DATA UNDER STUDY:
☆ ☆ ☆

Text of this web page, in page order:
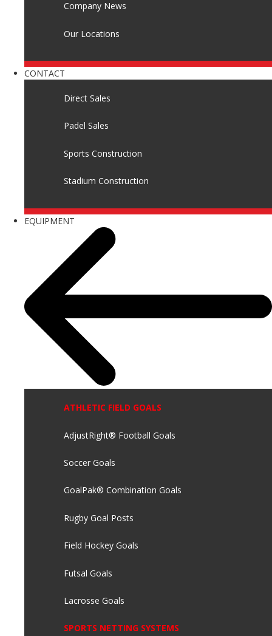
Company News
Our Locations
CONTACT
Direct Sales
Padel Sales
Sports Construction
Stadium Construction
EQUIPMENT
ATHLETIC FIELD GOALS
AdjustRight® Football Goals
Soccer Goals
GoalPak® Combination Goals
Rugby Goal Posts
Field Hockey Goals
Futsal Goals
Lacrosse Goals
SPORTS NETTING SYSTEMS
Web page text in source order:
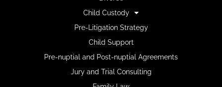
Child Custody
Pre-Litigation Strategy
Child Support
Pre-nuptial and Post-nuptial Agreements
Jury and Trial Consulting
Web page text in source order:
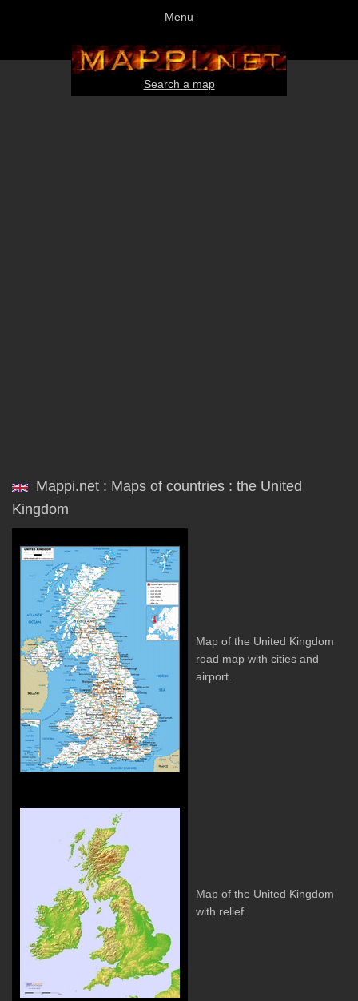
Menu
Search a map
Mappi.net : Maps of countries : the United
Kingdom
Map of the United Kingdom
road map with cities and
airport.
Map of the United Kingdom
with relief.
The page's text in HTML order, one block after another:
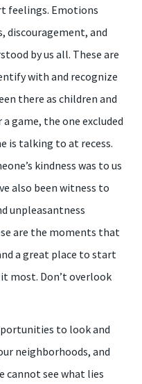
feelings. Emotions
discouragement, and
by us all. These are
with and recognize
there as children and
game, the one excluded
is talking to at recess.
kindness was to us
also been witness to
unpleasantness
are the moments that
a great place to start
most. Don’t overlook
to look and
neighborhoods, and
cannot see what lies
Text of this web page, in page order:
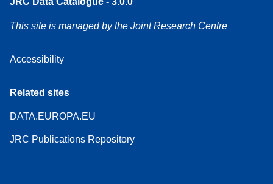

☆ ☆ ☆

AIM OF THE EXERCISE: Could you output all the entries above exactly as written, leaving out the pictures?

COMPLETED TASK:
Text of this web page, in page order:
Company News
Our Locations
CONTACT
Direct Sales
Padel Sales
Sports Construction
Stadium Construction
EQUIPMENT
ATHLETIC FIELD GOALS
AdjustRight® Football Goals
Soccer Goals
GoalPak® Combination Goals
Rugby Goal Posts
Field Hockey Goals
Futsal Goals
Lacrosse Goals
SPORTS NETTING SYSTEMS
Web page text in source order:
Child Custody
Pre-Litigation Strategy
Child Support
Pre-nuptial and Post-nuptial Agreements
Jury and Trial Consulting
Web page text in source order:
Menu
Search a map
Mappi.net : Maps of countries : the United
Kingdom
Map of the United Kingdom
road map with cities and
airport.
Map of the United Kingdom
with relief.
The page's text in HTML order, one block after another:
feelings. Emotions
discouragement, and
by us all. These are
with and recognize
there as children and
game, the one excluded
is talking to at recess.
kindness was to us
also been witness to
unpleasantness
are the moments that
a great place to start
most. Don’t overlook
to look and
neighborhoods, and
cannot see what lies
Text of this web page, in page order:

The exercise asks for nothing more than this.